El padre Agripino, Monseñor, el Rector, el Mediador, Agripino, a secas, escribiría una historia de aciertos casi sin término.

Emanuele Clarizio fue, posiblemente, el primer conciliador eclesial en la historia de la Iglesia católica dominicana. Era un sacerdote que servía en la diócesis de Roma cuando le encargaron venir a República Dominicana para ejercer las funciones de Nuncio Apostólico de Su Santidad. Se había preparado por varios meses para esta misión y conocía los pormenores políticos de una nación que sufría un tiempo convulso a causa de la desaparición de la dictadura, en cuyos últimos años la Iglesia había padecido todo tipo de ultrajes y algunos de sus prelados y sacerdotes sufrieron persecución y hostigamiento.

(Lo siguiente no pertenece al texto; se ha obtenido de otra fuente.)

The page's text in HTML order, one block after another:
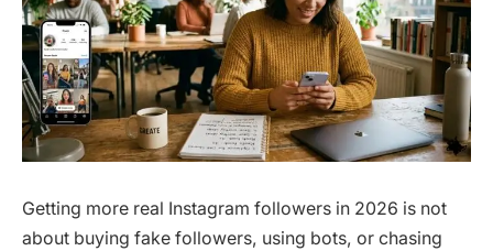
Getting more real Instagram followers in 2026 is not
about buying fake followers, using bots, or chasing
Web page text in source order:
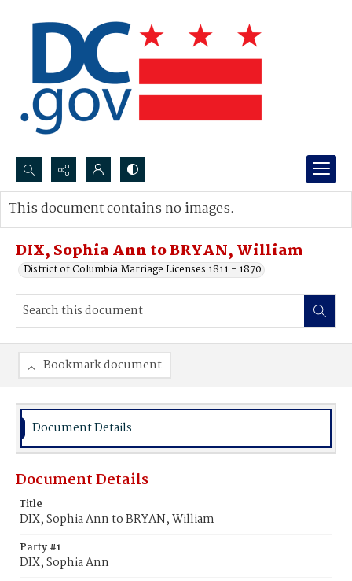
Search...
Advanced search
DIX, Sophia Ann to BRYAN, William
District of Columbia Marriage Licenses 1811 - 1870
This document contains no images.
Bookmark document
Document Details
Document Details
Title
DIX, Sophia Ann to BRYAN, William
Party #1
DIX, Sophia Ann

El cura milanés, ascendido a arzobispo por el papa Juan XXIII para que ostentase una dignidad acorde con sus nuevas responsabilidades, llegó en noviembre de 1961 a la capital dominicana, justo en los días en que se libraba en las calles y en los espacios políticos de resistencia la batalla final contra el sedimento trujillista que aún permanecía en los puestos de poder civil y militar. Tenía cincuenta años de edad cuando arribó a Santo Domingo. Semanas después, el seibano Octavio Antonio Beras Rojas, quien había estado ejerciendo la dirección de la Iglesia dominicana a causa del retiro por enfermedad del italiano Ricardo Pittini, era formalmente instalado como Arzobispo Metropolitano, por las mismas fechas en que Ramfis Trujillo –junto a sus corifeos- asesinaban a los participantes en el tiranicidio y salía del país rumbo al exilio. Clarizio y Beras estaban llamados a reordenar la casa eclesial después de los sucesos que el país dominicano había vivido tras la muerte del dictador. Beras había sido un obispo muy activo en las ceremonias oficiales y las deslumbrantes actividades sociales de la dictadura, pero era un prelado sin manchas y de proceder sosegado, sin carácter para emprender tareas de reconciliación directa con los actores políticos integrados en aquel difícil proceso histórico. Se ciñó a su labor pastoral y emprendió la faena de recomponer una comunidad de creyentes que, aunque no dividida, estaba separada por sacerdotes y laicos que, por un lado, se comprometieron con la causa de minar los cimientos de la dictadura, y por el otro, albergaba a un sector que se había acomodado al régimen.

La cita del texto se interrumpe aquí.